Non-contractual mitigations methods could include: 

• Detailed performance disclosures: Include accuracy metrics, sensitivity/specificity, error margins, and known limitations in the instructions of use and accompanying technical documentation. Provide context-specific guidance (e.g., system performs best with certain imaging modalities or patient populations).
• Dynamic risk communication: Issue periodic performance reports and risk notices when post-market monitoring reveals new failure modes, biases, or performance degradation. Use structured formats (e.g., standardised risk bulletins) to support consistent interpretation by healthcare providers.
• Scenario-based guidance: Provide case-based examples of appropriate and inappropriate uses. Outline foreseeable misuse patterns and corresponding mitigation steps.
• Clear escalation protocols: Furnish guidance on when clinicians may override AI recommendations (e.g., low confidence levels, out-of-distribution patient data). But make sure that such communication may not overly influence physician’s autonomy. Use soft warnings vs. hard warnings to indicate risk severity and encourage critical review.
• Implement appropriate human oversight tools: Incorporate user interfaces that display confidence intervals, highlight anomalies, or flag borderline cases where human judgment is critical. Graphics with historical AI recommendations and instances where recommendations were overridden could be shown.
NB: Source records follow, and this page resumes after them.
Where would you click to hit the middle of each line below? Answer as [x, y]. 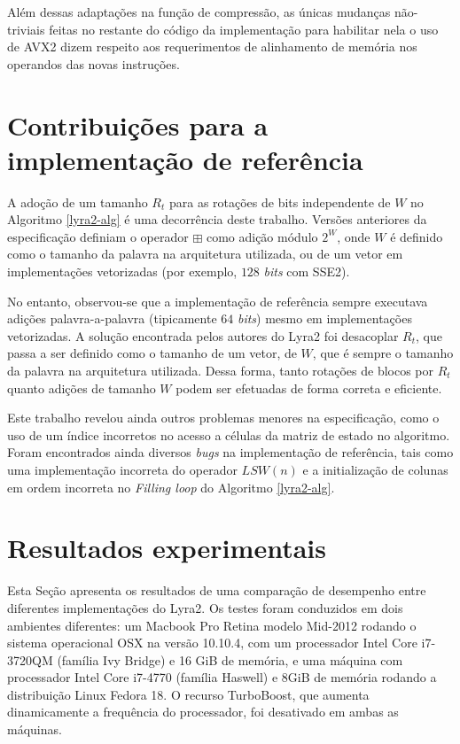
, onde [354, 236]
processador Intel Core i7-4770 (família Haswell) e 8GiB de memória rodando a [222, 677]
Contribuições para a [138, 124]
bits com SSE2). [307, 271]
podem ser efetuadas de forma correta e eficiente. [309, 387]
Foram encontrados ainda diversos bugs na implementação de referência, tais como [230, 452]
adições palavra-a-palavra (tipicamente [112, 318]
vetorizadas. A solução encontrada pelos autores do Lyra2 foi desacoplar [203, 335]
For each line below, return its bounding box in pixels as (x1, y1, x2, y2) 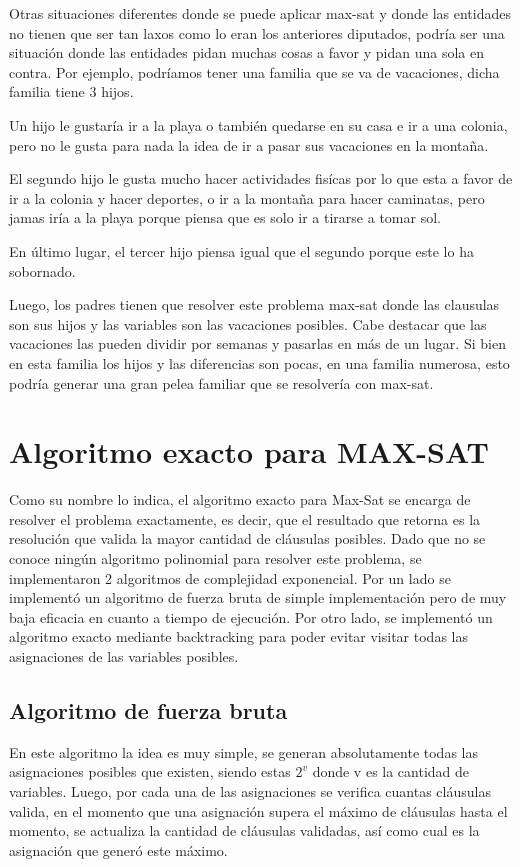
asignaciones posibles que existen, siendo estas (9, 761, 291, 782)
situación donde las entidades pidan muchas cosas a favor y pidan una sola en (9, 42, 485, 63)
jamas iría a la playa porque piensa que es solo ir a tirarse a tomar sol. (9, 207, 441, 228)
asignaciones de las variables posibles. (9, 645, 239, 666)
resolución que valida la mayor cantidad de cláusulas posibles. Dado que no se (9, 528, 486, 549)
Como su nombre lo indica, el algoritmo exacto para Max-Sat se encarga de (9, 489, 471, 510)
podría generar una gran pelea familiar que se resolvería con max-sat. (9, 372, 434, 393)
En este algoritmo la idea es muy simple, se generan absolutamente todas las (9, 741, 478, 762)

While many of these steps are already needed for compliance with the MDR or EU AI Act, this does not insulate providers from civil litigation if harm occurs due to a defect. AI providers should not view regulatory compliance as the silver bullet for all legal responsibility. Steps must be taken to make sure that these are effective and appropriate to the context of deployment. The assistance provided to deployers in this regard thus may go beyond that prescribed by the EU AI Act or the MDR, but it could be warranted, in many cases, to limit harm. 

4. Outlook

Regulatory compliance, at the end of the day, is not the ceiling but the floor, but sets the baseline for trust and accountability in any industry. In the context of healthcare, where the stakes are uniquely high, a robust legal and organisational framework is not a mere checkbox; it’s a competitive advantage. AI providers that can demonstrate rigorous compliance, clarity of communication, and sound liability management will be preferred partners for hospitals and device makers who share the risk. In such a high-stakes environment, regulators and customers alike will gravitate toward AI solutions backed by meticulous risk management. In this way, foresight in law and contract becomes not just a legal necessity but a critical enabler of AI adoption in healthcare, fostering safer and more effective AI-driven care.